DATA SECTION -
------

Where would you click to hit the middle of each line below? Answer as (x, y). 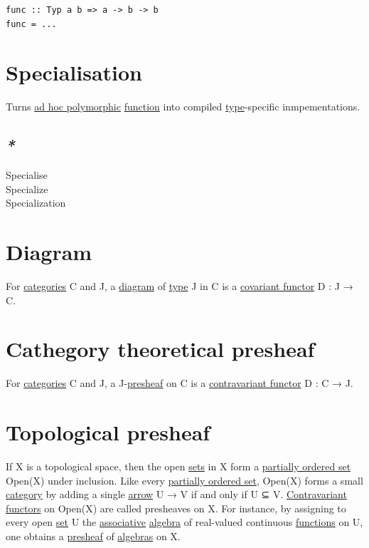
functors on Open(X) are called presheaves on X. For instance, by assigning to (176, 508)
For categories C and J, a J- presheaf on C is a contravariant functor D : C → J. (180, 383)
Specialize (27, 188)
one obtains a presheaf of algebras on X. (93, 536)
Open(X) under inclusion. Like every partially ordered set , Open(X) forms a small (184, 480)
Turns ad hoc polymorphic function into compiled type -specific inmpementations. (183, 107)
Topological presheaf (108, 432)
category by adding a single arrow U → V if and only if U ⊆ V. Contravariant (176, 494)
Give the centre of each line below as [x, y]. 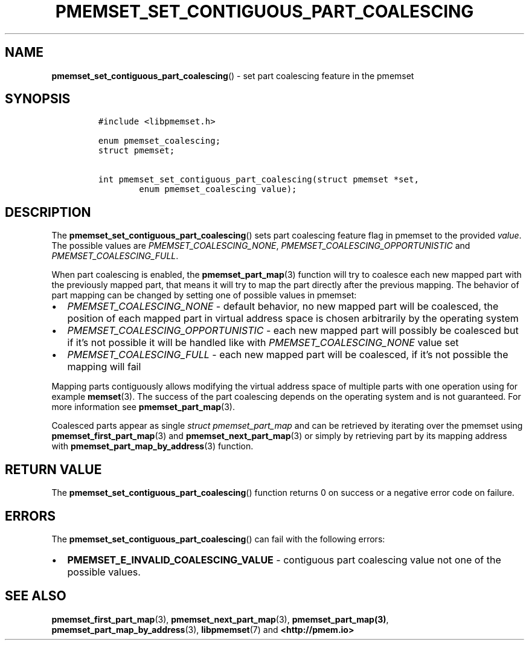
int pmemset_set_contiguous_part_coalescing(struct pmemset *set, [258, 180]
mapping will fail [104, 367]
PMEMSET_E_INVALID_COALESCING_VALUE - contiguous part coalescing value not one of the [284, 560]
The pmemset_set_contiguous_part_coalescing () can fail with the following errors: [218, 539]
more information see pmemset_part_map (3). [143, 407]
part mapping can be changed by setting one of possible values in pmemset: [204, 295]
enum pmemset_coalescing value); [218, 189]
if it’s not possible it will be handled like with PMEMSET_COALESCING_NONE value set [263, 343]
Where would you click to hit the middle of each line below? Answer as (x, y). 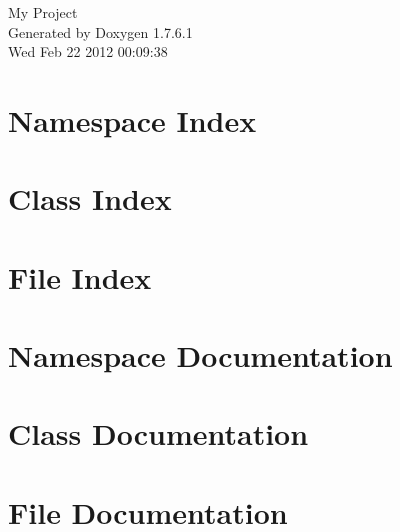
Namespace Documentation (200, 355)
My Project (43, 12)
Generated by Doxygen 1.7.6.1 (100, 31)
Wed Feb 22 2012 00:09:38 (88, 51)
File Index (80, 276)
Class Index (90, 198)
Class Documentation (158, 433)
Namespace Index (132, 119)
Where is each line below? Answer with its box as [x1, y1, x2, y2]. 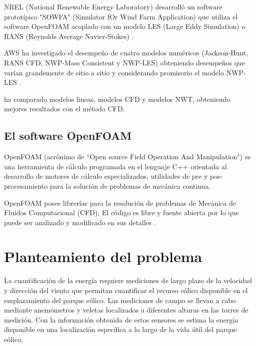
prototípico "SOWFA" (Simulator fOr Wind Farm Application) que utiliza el [4, 11, 238, 21]
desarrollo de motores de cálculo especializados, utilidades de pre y [4, 171, 208, 181]
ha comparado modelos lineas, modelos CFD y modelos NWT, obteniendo [4, 93, 231, 104]
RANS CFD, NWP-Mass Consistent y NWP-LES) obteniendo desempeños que [4, 57, 245, 67]
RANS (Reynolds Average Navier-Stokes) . [4, 30, 134, 41]
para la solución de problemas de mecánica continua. [49, 180, 211, 191]
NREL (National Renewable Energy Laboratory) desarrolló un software [4, 1, 223, 11]
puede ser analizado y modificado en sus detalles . [4, 217, 156, 227]
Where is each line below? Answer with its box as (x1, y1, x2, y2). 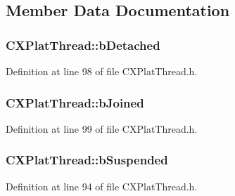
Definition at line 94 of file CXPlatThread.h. (6, 178, 198, 193)
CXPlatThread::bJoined (6, 93, 144, 111)
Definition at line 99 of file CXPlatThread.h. (6, 121, 198, 136)
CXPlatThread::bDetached (6, 36, 160, 53)
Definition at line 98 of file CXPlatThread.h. (6, 64, 198, 78)
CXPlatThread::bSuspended (6, 151, 168, 169)
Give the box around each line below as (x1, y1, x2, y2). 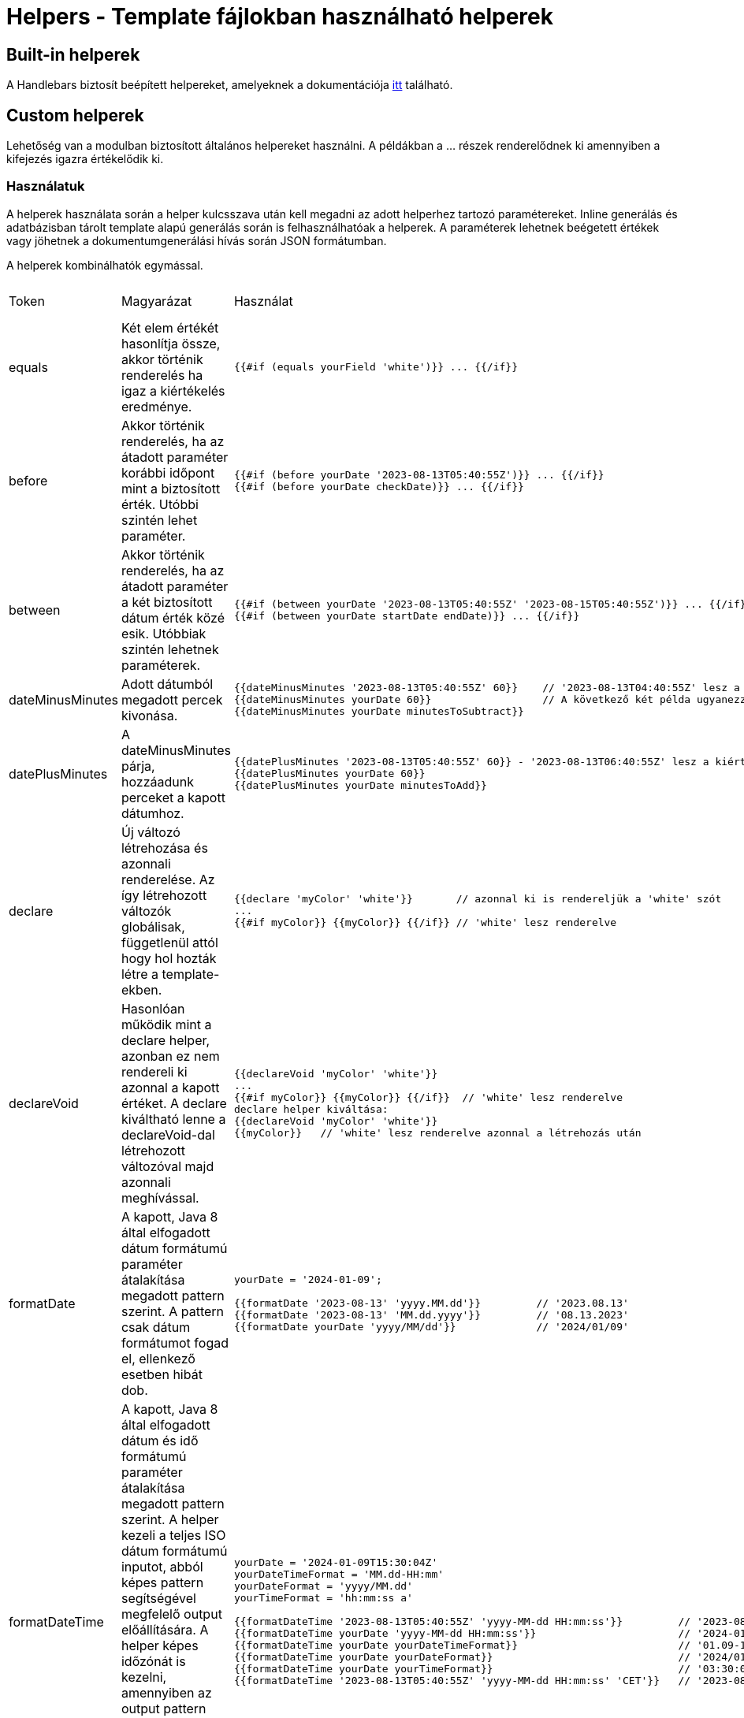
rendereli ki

------

AIM OF THE EXERCISE -
In the entries above, find each line with the word "fail" and copy it.

RESULT FOR THIS TASK -
mapping will fail [104, 367]
The pmemset_set_contiguous_part_coalescing () can fail with the following errors: [218, 539]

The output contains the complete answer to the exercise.